这是翻译功能的初稿.它应该适用于(可哈希项的)列表的任何列表:
Here is a first draft of a translation function. It should work for any list of lists (of hashable items):
def translate(ll):
mset=set()
for i in ll:
mset.update(i)
dd={k:v for v,k in enumerate(mset)}
x=[''.join([chr(dd[i]+97) for i in l]) for l in ll]
# ['cdb', 'dbea', 'cdbea']
y=','.join(x[:-1])+'->'+x[-1]
# 'cdb,dbea->cdbea'
In [377]: A=np.ones((3,1,2),int)
In [378]: B=np.ones((1,2,4,3),int)
In [380]: ll=[list(i) for i in ['ijk','jklm','ijklm']]
In [381]: y=translate(ll)
In [382]: y
Out[382]: 'cdb,dbea->cdbea'
In [383]: np.einsum(y,A,B).shape
Out[383]: (3, 1, 2, 4, 3)
使用set
映射索引对象意味着最后的索引字符是无序的.只要您指定不应该成为问题的RHS.我也忽略了ellipsis
.
The use of set
to map index objects means that the final indexing characters are unordered. As long as you specify the RHS that shouldn't be an issue. Also I ignored ellipsis
.
=================
=================
einsum
输入的列表版本将转换为einsum_list_to_subscripts()
(在numpy/core/src/multiarray/multiarraymodule.c
中)的下标字符串版本.它将ELLIPSIS
替换为'...'.如果( s < 0 || s > 2*26)
其中s
是这些子列表之一中的数字,则会引发[0,52]错误消息.并使用将s
转换为字符串
The list version of einsum
input is converted to the subscript string version in einsum_list_to_subscripts()
(in numpy/core/src/multiarray/multiarraymodule.c
). It replace ELLIPSIS
with '...'. It raised the [0,52] error message if ( s < 0 || s > 2*26)
where s
is a number in one of those sublists. And converts s
to string with
if (s < 26) {
subscripts[subindex++] = 'A' + s;
}
else {
subscripts[subindex++] = 'a' + s;
但是第二种情况似乎不起作用;我收到类似26的错误消息.
But it looks like the 2nd case is not working; I get errors like for 26.

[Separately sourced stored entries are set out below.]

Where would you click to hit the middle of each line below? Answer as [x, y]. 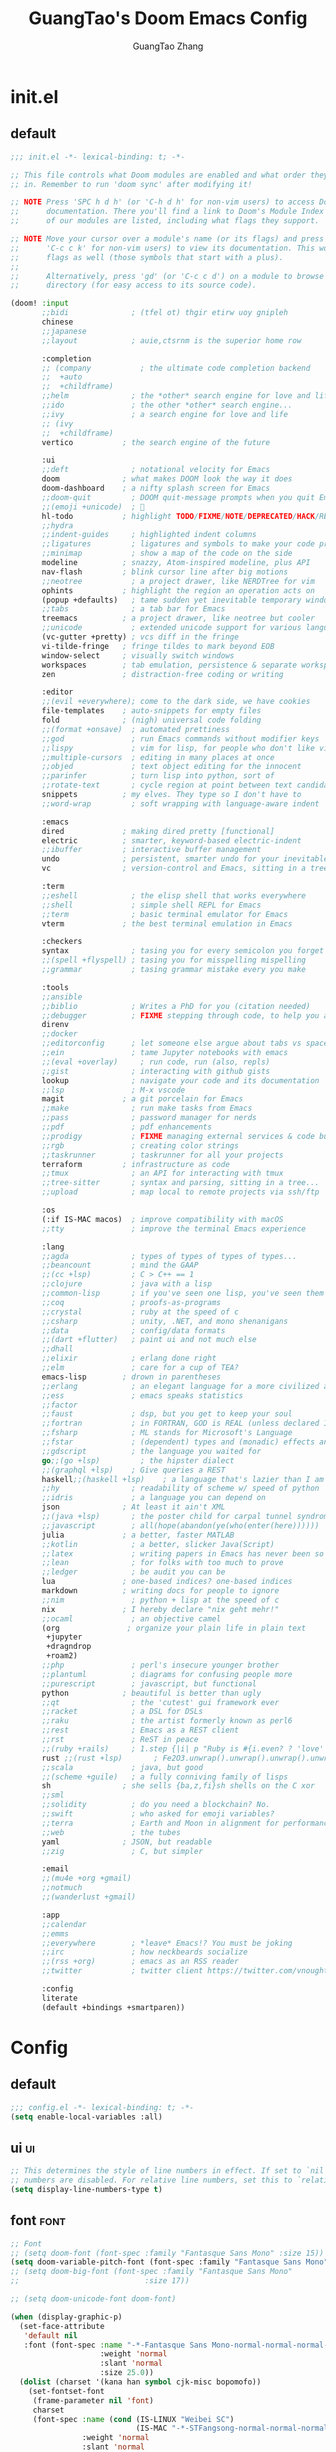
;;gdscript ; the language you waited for [151, 1451]
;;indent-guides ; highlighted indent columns [149, 535]
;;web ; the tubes [111, 1832]
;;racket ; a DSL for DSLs [122, 1712]
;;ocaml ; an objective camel [131, 1618]
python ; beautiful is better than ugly [151, 1693]
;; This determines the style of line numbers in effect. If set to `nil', [171, 2171]
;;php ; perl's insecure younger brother [160, 1665]
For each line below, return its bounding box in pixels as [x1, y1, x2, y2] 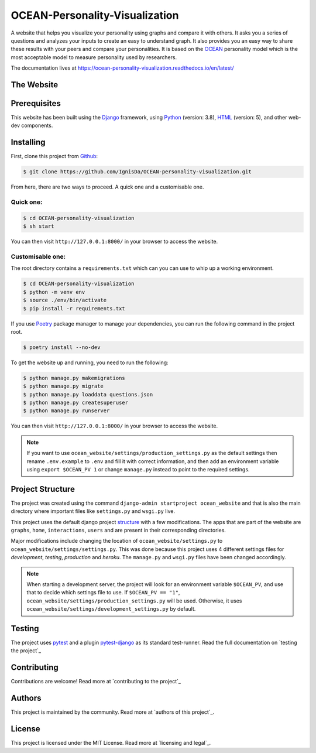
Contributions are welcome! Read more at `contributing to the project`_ [11, 678, 181, 685]
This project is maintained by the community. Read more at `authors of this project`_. [11, 708, 215, 716]
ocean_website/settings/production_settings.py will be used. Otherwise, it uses [26, 597, 242, 604]
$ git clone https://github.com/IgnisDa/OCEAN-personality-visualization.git [23, 169, 252, 175]
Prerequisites [11, 98, 61, 108]
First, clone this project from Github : [11, 153, 98, 160]
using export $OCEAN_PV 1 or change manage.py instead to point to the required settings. [26, 466, 250, 473]
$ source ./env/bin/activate [23, 297, 107, 304]
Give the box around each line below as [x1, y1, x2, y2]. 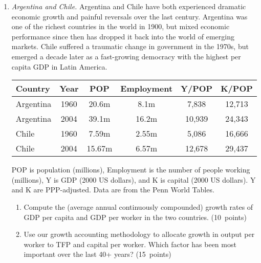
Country [15, 82, 50, 95]
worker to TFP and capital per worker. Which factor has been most [24, 238, 236, 249]
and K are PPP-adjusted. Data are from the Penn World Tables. [11, 184, 214, 195]
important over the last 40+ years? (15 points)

ValueError: invalid subscript '{' in einstein sum subscripts string, subscripts must be letters
如果s>26
,则'a'+s
是错误的:
In [424]: ''.join([chr(ord('A')+i) for i in range(0,26)])
Out[424]: 'ABCDEFGHIJKLMNOPQRSTUVWXYZ'
In [425]: ''.join([chr(ord('a')+i) for i in range(0,26)])
Out[425]: 'abcdefghijklmnopqrstuvwxyz'
In [435]: ''.join([chr(ord('a')+i) for i in range(26,52)])
Out[435]: '{|}~\x7f\x80\x81\x82\x83\x84\x85\x86\x87\x88\x89\x8a\x8b\x8c\x8d\x8e\x8f\x90\x91\x92\x93\x94'
'a'+s
是错误的;应该是:
In [436]: ''.join([chr(ord('a')+i-26) for i in range(26,52)])
Out[436]: 'abcdefghijklmnopqrstuvwxyz'
我提交了 https://github.com/numpy/numpy/issues/7741
一直存在此错误表明子列表格式并不常见,并且在该列表中使用大数字的频率更低.
The existence of this bug after all this time indicates that the sublist format is not common, and that using large numbers in that list is even less frequent.
这篇关于我可以在numpy.einsum中使用超过26个字母吗?的文章就介绍到这了,希望我们推荐的答案对大家有所帮助,也希望大家多多支持!